Historic district in Massachusetts, United States

The Amherst Central Business District is a historic district encompassing the heart of downtown Amherst, Massachusetts. Centered on the northern section of the long town common, the area has been the civic and commercial heart of the town since the 18th century. The district was listed on the National Register of Historic Places in 1991, and slightly enlarged in 2011.

==Description and history==
Amherst was originally part of Hadley, settled in 1661, and was itself known to have colonial settlements by 1728. It was incorporated in 1768. Its earliest focal point of settlement was in what is now its commercial business district, at the junction of Main and Pleasant Streets.
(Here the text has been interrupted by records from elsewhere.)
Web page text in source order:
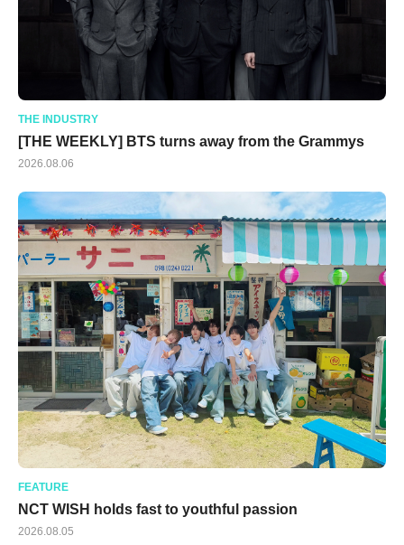
THE INDUSTRY
[THE WEEKLY] BTS turns away from the Grammys
2026.08.06
FEATURE
NCT WISH holds fast to youthful passion
2026.08.05

No buildings surviving from this early date; the oldest house in the area is the Strong House, built in 1774 by Simeon Strong. Only a few buildings predate 1838, when a major fire devastated the downtown area. As a consequence of that and later fires, the character of the commercial buildings in the district is largely that of the late 19th and early 20th centuries. Initially an agricultural area, Amherst flourished with the rise of both Amherst College and the Massachusetts Agricultural College (now UMass Amherst) as major institutions.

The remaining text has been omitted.